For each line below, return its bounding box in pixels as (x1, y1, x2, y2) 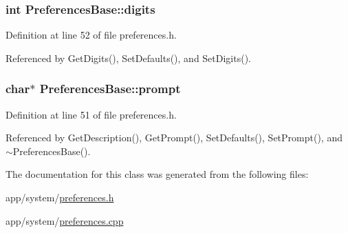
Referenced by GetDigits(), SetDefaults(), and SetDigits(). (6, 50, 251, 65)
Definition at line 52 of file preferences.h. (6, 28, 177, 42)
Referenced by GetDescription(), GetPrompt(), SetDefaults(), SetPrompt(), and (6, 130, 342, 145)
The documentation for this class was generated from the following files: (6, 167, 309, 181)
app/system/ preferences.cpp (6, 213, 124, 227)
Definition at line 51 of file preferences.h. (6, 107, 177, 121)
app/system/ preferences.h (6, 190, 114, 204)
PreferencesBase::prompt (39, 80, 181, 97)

§ **Directions**:
Please make an exact copy of the records, leaving out any picture.

§ **Task output**:
For each line below, return its bounding box in pixels as (x1, y1, x2, y2) 
Referenced by GetDigits(), SetDefaults(), and SetDigits(). (6, 50, 251, 65)
Definition at line 52 of file preferences.h. (6, 28, 177, 42)
Referenced by GetDescription(), GetPrompt(), SetDefaults(), SetPrompt(), and (6, 130, 342, 145)
The documentation for this class was generated from the following files: (6, 167, 309, 181)
app/system/ preferences.cpp (6, 213, 124, 227)
Definition at line 51 of file preferences.h. (6, 107, 177, 121)
app/system/ preferences.h (6, 190, 114, 204)
PreferencesBase::prompt (39, 80, 181, 97)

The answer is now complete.